Read-Heavy Applications
Because that is in-memory, it is very fast and it might also be local to where the application servers are physically to make it even faster.
This is very appropriate for applications that have more reads than writes and that is usually the case. Most applications you can think of hitting a Wikipedia or something like that, or an e-commerce website, you are retrieving information more than writing information.
Whenever I write information, that will invalidate my cache for that data. So if I am doing a lot of writes, the cache will not do as much good because every time I write something, I have to invalidate the cached copy of that data at the same time. But if I am doing more reads than writes, then yes, a cache can help a lot.
Cache Expiration Policy
Now we need to think about the expiration policy of our cache that will dictate how long data is cached for. That involves thinking about your application and your requirements. How long can I hang onto this data without it being considered stale?
If it is too long, your data might be out of date and stale, and that might not be acceptable at all. There might be applications like, in banking where caching is not acceptable. You always need to have consistent data coming back, no matter what.
But if it is too short, then your cache will not do any good. If you are only caching the past second of data, that might not be a whole lot of data. So that might not be as effective.

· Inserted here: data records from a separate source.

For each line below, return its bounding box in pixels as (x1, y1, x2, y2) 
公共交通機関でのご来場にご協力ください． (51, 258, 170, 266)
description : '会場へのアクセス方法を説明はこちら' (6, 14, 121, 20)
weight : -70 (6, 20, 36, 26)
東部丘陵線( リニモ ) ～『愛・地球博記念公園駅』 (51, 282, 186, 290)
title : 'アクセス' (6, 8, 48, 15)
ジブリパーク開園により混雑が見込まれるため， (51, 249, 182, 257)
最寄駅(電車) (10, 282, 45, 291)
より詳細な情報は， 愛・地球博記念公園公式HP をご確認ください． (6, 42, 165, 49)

A smart cache will be intelligent about monitoring what gets written and updated and invalidating cache entries as you go. So the staleness might not actually be a concern in that case. But still, you need to think about how long you might want to keep it for before you start to worry about it being out of date.
Challenges in Caching
Hotspots Problem
Imagine you are managing a database like IMDb. You might store information about different actors on separate cache servers. For example, one server might handle a lesser-known actor, while another handles someone super popular like TheOne. The problem is that everyone searches for TheOne, so the server hosting this data gets overloaded with traffic.
This is what we call a hotspot. A smarter caching system would not just use a simple method to assign data based on a key. Instead, it would monitor traffic patterns and handle the load more intelligently. For instance, it might dedicate a server just for TheOne’s data or spread his data across multiple servers to balance the load.
Hotspots can be a significant issue, and solving them might involve discussing solutions during application design.
Cold-Start Problem
A common issue in caching is the cold-start problem. If your system relies heavily on caching to function, it can face serious trouble when the caching layer is first turned on or needs to restart. When the cache is empty, every request hits the database until the cache is filled. This can overwhelm the database, especially if the traffic is heavy, potentially causing it to crash.
To address this, you need a strategy to handle the cold-start problem. One solution is to warm up the cache before making it available to users. This can involve sending simulated traffic to the cache, such as replaying data from the previous day, to pre-load it. Only make the system live once the cache is fully prepared to handle real traffic. This approach helps prevent overloading the database during the initial stages.
Outline
Here are some outlines from the blog.
- Horizontally distributed caches are a good thing.
- If you have more reads than writes, caching is highly effective.
- Think about your expiration policy, don’t make it too short or too long.
- Address hotspots and the cold-start problem to avoid performance issues.
By addressing these considerations, you can build a highly performant and scalable system using caching technologies.